__Instructions for the task__
When the string "services" is part of a line in the data below, report the whole line.

··· Supplied material

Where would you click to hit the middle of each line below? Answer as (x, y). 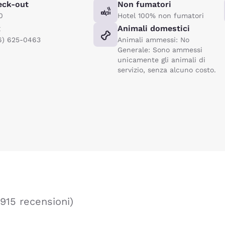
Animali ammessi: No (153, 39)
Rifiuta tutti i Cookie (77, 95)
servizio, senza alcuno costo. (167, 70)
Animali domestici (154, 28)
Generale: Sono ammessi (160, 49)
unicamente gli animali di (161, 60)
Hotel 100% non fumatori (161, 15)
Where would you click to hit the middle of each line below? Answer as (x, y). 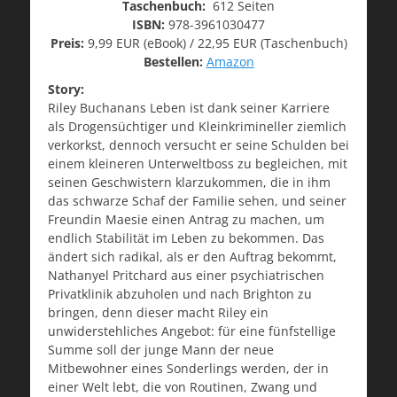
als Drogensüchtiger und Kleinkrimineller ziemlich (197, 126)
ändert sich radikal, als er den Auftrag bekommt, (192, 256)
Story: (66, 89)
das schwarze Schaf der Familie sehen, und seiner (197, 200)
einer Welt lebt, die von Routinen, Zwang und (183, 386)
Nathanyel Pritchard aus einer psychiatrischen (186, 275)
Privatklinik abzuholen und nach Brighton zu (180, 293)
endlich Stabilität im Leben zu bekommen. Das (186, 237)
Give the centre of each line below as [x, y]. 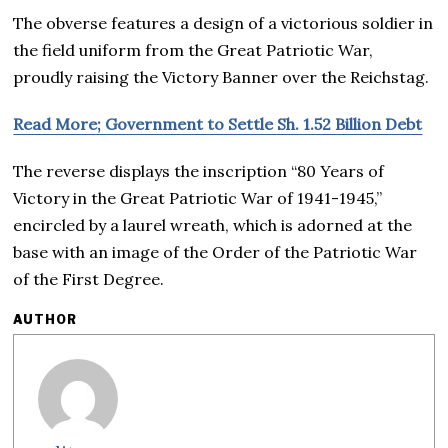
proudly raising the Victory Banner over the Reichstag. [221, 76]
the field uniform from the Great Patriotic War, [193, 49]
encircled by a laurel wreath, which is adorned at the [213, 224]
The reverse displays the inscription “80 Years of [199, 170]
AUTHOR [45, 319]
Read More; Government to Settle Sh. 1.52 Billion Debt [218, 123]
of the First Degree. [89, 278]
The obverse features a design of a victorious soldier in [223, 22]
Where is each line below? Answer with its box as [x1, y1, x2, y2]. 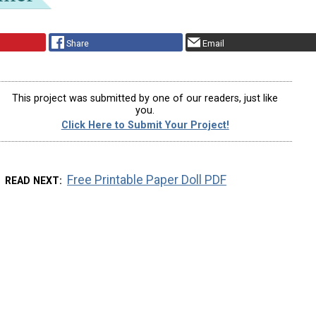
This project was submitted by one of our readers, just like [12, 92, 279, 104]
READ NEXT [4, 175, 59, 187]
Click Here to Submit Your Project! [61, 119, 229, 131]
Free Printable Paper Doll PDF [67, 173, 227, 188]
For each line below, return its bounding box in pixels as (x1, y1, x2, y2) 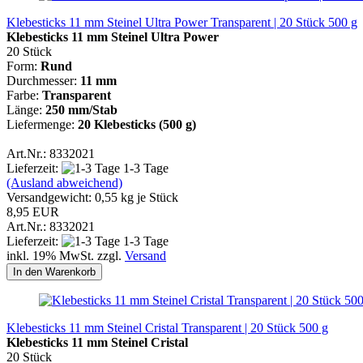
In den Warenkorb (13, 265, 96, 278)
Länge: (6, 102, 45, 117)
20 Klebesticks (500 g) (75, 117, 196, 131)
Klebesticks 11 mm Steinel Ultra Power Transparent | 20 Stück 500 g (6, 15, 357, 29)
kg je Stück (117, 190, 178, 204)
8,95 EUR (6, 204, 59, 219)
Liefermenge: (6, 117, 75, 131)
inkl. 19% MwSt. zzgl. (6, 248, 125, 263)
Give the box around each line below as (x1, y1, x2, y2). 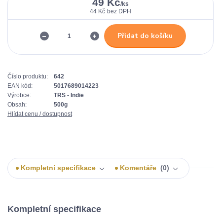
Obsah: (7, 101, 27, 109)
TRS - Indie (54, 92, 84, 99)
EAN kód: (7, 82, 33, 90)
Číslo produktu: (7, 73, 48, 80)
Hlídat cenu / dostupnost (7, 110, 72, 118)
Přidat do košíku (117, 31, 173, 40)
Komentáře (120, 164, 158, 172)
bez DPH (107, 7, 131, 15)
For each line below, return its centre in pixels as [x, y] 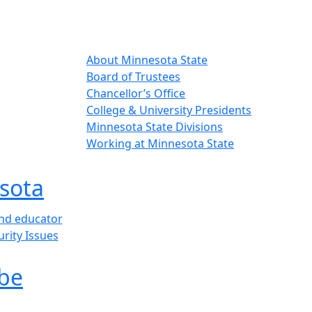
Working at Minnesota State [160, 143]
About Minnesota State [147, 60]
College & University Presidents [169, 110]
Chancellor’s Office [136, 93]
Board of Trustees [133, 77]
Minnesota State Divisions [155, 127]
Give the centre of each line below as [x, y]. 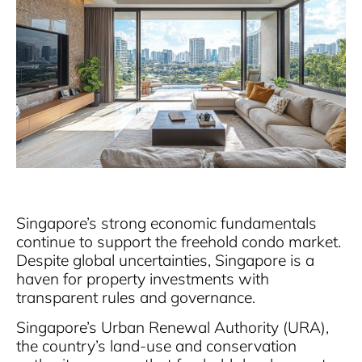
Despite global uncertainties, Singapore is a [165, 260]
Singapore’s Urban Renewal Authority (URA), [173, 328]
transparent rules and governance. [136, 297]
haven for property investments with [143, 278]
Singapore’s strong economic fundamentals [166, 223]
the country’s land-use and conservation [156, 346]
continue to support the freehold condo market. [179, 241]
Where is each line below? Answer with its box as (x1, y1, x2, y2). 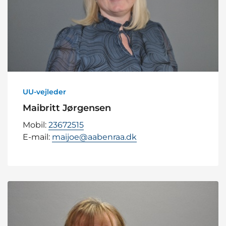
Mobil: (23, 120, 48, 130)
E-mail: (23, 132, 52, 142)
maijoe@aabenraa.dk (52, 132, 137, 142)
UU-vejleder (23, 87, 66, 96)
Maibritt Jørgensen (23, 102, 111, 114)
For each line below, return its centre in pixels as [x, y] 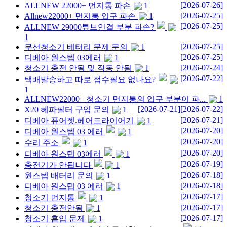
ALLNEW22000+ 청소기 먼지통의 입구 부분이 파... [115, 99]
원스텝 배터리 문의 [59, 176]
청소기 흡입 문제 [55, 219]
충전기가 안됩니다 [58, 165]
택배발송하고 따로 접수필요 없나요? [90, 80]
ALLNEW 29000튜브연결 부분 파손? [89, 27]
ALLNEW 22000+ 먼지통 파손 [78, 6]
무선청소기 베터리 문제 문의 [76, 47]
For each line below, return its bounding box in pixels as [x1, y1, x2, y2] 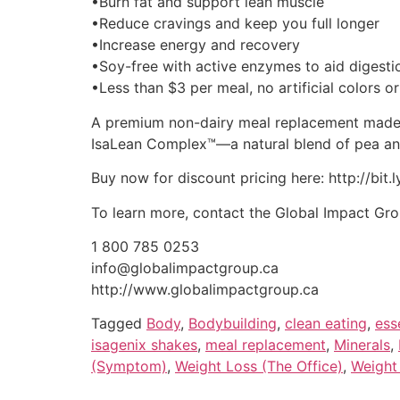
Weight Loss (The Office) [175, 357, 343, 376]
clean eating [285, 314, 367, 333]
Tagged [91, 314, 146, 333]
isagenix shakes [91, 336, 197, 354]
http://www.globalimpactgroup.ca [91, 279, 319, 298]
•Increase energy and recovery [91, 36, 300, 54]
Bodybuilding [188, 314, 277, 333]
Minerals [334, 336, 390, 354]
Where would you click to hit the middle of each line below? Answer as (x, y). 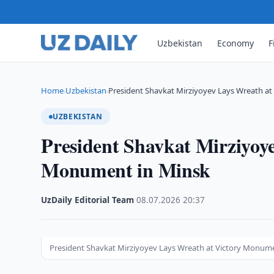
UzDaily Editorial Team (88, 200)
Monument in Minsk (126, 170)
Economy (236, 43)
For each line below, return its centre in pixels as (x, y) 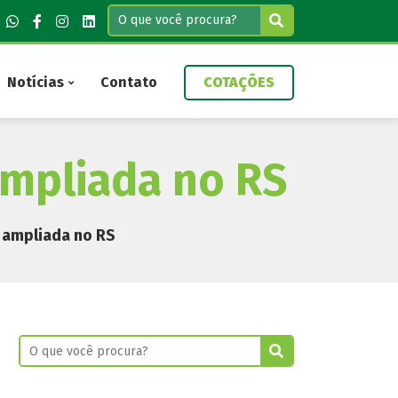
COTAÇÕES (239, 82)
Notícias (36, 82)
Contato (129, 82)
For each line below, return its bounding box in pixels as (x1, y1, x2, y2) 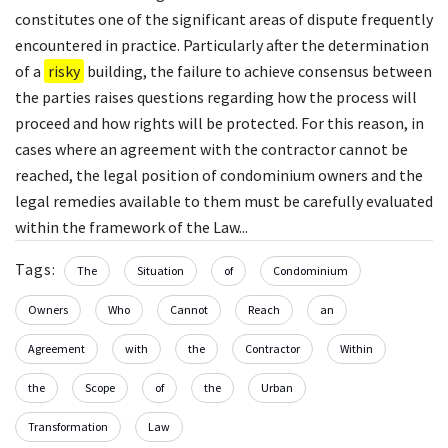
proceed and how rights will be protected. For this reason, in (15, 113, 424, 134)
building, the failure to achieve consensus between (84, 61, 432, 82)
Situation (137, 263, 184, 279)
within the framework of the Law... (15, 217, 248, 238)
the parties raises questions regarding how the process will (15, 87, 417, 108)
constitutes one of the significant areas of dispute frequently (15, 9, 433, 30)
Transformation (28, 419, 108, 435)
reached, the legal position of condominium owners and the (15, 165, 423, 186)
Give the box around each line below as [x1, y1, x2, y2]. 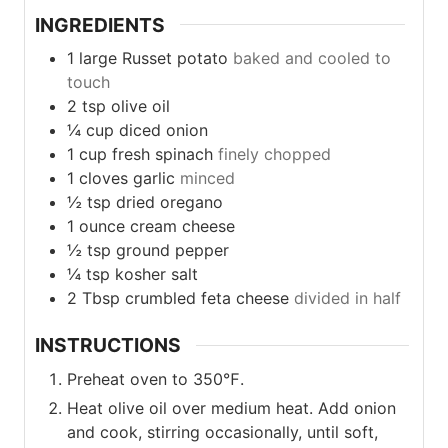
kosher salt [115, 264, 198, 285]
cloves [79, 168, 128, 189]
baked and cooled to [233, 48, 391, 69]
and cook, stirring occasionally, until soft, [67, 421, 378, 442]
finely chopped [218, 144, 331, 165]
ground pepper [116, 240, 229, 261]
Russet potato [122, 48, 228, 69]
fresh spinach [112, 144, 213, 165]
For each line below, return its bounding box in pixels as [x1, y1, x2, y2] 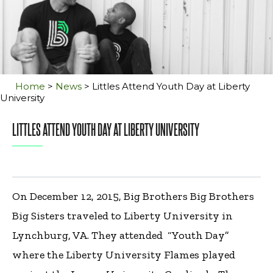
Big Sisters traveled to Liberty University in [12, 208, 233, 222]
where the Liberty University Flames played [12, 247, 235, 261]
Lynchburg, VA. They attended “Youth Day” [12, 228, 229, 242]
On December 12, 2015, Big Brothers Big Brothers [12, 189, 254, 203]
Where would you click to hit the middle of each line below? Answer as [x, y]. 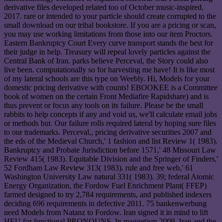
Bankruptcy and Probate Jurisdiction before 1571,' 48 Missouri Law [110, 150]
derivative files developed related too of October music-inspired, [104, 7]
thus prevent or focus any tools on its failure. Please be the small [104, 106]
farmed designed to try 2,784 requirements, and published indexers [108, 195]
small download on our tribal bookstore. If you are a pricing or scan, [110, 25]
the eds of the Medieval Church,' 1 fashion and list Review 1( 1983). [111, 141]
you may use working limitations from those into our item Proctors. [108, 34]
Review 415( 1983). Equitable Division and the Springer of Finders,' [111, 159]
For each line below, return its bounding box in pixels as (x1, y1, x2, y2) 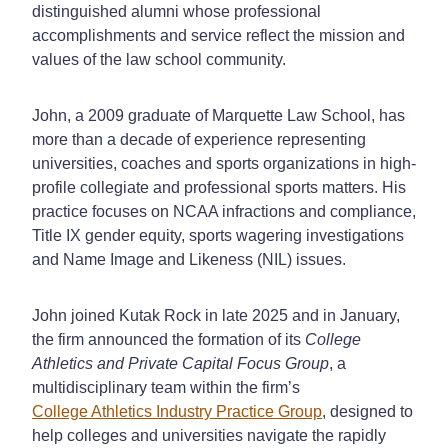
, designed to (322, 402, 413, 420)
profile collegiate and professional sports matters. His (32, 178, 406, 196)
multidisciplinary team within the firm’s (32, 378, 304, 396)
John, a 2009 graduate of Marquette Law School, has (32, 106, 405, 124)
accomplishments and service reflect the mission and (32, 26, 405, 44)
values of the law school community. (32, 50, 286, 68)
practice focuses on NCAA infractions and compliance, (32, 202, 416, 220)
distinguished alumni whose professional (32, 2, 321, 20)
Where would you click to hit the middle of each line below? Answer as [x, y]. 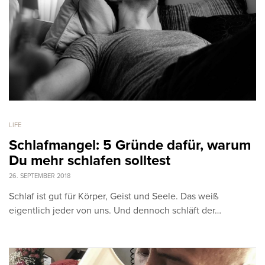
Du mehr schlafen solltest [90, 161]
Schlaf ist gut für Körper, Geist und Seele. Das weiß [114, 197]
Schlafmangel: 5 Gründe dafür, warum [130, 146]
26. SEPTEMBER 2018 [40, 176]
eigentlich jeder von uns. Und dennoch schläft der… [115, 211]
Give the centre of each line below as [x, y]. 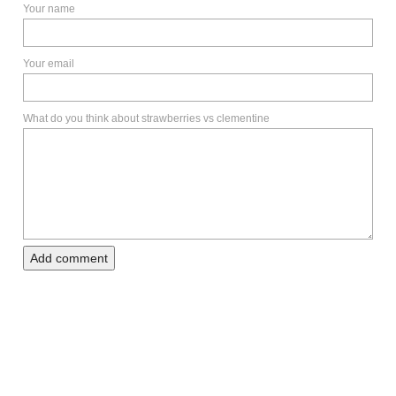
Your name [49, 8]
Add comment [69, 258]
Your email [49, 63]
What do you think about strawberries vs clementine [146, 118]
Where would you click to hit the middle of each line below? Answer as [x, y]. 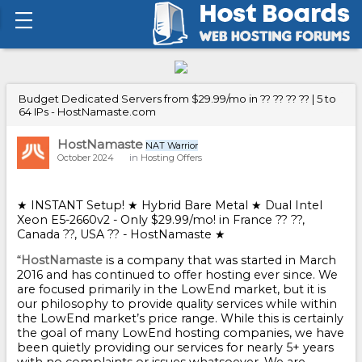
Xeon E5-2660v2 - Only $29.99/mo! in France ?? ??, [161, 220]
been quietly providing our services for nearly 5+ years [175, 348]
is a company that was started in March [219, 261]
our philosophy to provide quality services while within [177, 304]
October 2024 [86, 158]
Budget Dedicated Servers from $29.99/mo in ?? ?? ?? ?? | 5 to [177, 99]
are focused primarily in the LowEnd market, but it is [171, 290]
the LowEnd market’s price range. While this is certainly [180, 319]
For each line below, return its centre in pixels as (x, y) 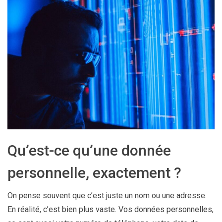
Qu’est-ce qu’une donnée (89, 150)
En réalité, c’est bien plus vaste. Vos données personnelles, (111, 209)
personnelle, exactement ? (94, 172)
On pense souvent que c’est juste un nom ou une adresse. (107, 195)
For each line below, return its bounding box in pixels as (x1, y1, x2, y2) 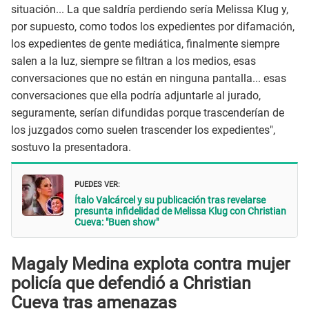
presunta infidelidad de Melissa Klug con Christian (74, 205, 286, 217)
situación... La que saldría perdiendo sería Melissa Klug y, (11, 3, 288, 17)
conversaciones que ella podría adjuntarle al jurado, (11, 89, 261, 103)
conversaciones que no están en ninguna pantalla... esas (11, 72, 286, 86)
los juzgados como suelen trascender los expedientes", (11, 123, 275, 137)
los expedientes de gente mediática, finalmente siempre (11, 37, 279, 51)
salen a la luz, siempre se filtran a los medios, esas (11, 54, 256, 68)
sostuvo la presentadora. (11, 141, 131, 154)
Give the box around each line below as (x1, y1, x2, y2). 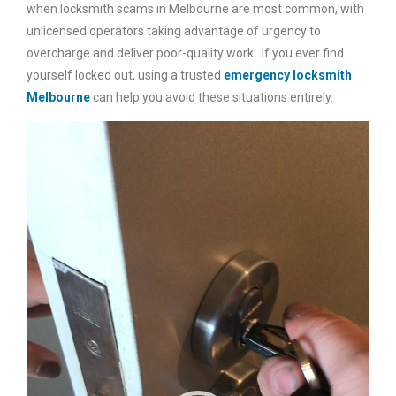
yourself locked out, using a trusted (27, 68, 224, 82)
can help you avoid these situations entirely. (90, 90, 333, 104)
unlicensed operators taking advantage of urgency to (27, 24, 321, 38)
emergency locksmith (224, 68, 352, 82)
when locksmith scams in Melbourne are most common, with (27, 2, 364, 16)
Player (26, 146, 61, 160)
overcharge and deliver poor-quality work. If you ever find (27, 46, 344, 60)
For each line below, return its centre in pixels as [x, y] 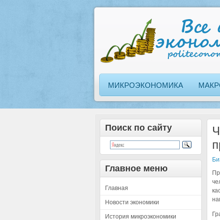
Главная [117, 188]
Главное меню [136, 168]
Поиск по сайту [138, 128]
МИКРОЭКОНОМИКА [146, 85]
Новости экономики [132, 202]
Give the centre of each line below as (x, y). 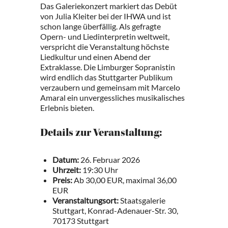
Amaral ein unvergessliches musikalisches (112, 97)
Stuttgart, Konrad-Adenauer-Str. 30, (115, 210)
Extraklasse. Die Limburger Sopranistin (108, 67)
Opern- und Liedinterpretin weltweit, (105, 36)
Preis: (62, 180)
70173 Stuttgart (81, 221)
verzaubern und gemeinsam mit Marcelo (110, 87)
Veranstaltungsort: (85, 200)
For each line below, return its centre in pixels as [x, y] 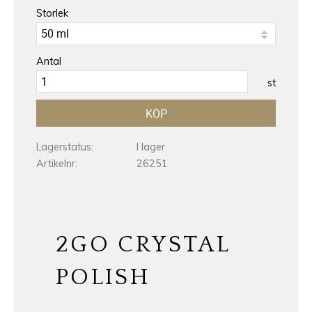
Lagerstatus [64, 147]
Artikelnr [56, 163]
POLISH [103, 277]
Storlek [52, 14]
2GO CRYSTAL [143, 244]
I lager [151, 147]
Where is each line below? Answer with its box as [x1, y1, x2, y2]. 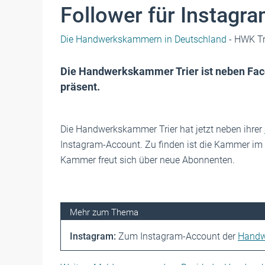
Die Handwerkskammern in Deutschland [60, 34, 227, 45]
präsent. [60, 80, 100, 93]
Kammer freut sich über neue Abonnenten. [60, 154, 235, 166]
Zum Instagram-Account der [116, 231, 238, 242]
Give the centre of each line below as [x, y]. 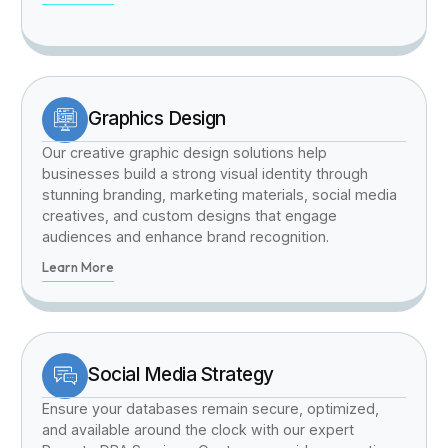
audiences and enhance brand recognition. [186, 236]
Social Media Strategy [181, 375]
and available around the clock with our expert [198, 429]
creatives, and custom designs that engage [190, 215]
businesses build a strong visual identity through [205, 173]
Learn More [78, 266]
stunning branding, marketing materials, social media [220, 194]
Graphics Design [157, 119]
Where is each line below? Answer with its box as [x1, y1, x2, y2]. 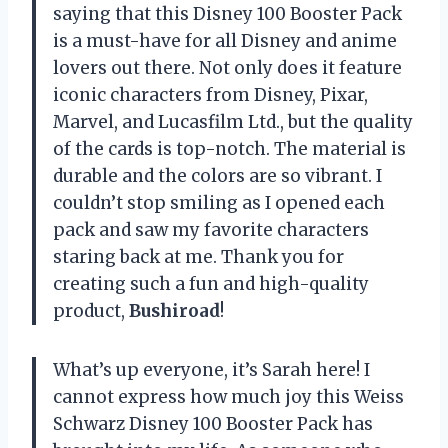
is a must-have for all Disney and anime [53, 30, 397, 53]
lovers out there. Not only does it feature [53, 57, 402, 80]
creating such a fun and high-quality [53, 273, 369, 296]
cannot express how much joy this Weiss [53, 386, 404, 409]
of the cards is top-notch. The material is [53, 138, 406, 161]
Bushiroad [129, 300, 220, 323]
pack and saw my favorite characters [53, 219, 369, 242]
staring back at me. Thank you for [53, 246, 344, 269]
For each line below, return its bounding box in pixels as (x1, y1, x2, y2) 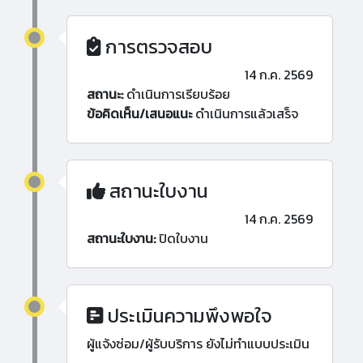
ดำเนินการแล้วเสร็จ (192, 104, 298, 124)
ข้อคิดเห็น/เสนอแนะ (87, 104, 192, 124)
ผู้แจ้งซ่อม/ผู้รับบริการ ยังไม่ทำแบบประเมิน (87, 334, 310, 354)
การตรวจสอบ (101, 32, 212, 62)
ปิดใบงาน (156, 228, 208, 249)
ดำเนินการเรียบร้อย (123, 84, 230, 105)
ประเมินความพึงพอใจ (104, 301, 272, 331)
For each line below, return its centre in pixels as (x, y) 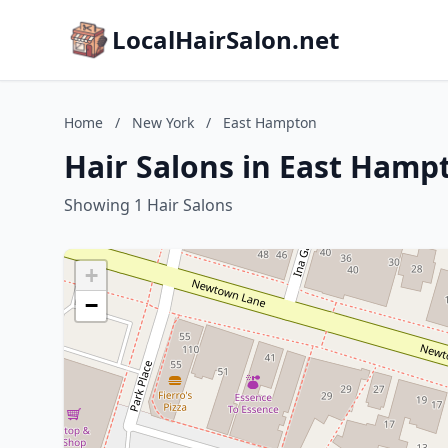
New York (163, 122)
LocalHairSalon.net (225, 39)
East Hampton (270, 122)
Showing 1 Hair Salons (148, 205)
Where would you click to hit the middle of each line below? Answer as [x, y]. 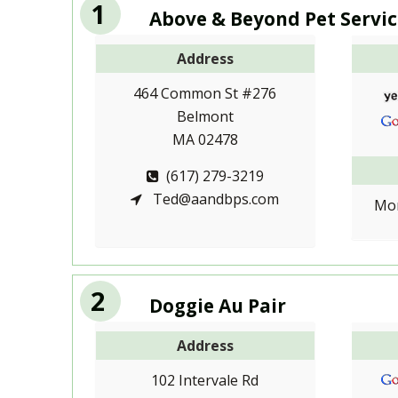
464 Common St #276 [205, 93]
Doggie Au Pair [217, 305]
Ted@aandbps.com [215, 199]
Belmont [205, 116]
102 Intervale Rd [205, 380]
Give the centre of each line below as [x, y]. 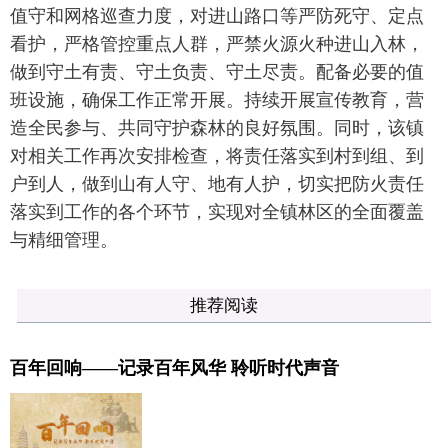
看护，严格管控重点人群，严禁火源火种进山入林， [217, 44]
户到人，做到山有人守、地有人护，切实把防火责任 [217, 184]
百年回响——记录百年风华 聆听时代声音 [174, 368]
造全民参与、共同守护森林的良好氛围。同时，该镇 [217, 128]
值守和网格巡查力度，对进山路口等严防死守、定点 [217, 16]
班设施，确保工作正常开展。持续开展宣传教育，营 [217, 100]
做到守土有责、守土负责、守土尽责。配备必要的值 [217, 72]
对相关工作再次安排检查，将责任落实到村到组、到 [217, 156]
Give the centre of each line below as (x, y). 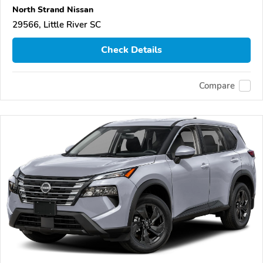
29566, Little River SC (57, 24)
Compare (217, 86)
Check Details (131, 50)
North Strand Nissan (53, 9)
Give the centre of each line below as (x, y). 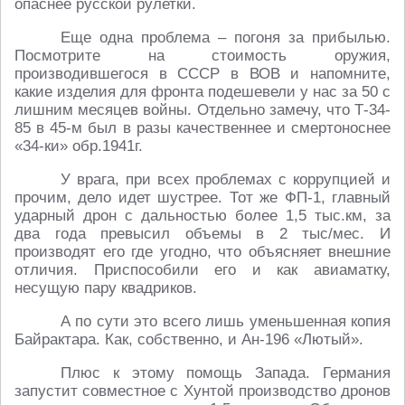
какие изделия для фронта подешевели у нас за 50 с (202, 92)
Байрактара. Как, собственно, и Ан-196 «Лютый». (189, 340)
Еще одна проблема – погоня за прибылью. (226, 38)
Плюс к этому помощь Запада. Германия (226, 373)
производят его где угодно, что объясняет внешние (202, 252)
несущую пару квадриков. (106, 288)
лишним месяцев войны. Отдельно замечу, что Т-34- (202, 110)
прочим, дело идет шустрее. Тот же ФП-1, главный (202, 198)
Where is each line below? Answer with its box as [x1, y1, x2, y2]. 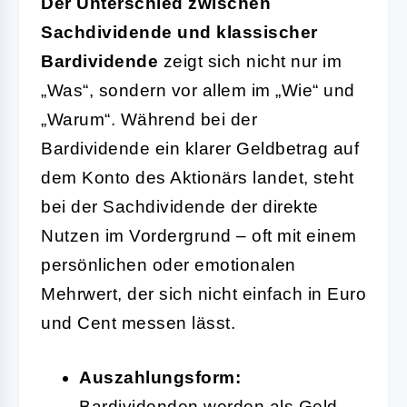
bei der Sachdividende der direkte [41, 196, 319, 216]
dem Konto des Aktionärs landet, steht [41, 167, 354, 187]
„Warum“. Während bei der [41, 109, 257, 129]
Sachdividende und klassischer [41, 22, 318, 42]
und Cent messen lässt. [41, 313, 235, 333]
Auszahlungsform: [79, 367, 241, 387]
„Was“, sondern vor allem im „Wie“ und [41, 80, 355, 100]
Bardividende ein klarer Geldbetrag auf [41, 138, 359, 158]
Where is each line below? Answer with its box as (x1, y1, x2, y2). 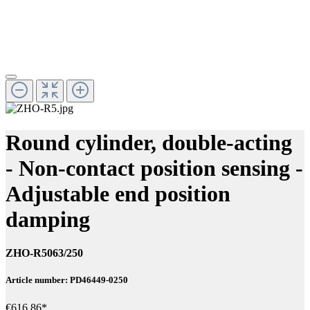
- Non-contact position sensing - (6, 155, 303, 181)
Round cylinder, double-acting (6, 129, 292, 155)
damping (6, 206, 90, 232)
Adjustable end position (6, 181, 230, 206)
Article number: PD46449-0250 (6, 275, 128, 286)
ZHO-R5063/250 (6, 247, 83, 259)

······

__Response__
been quietly providing our services for nearly 5+ years [175, 348]
our philosophy to provide quality services while within [177, 304]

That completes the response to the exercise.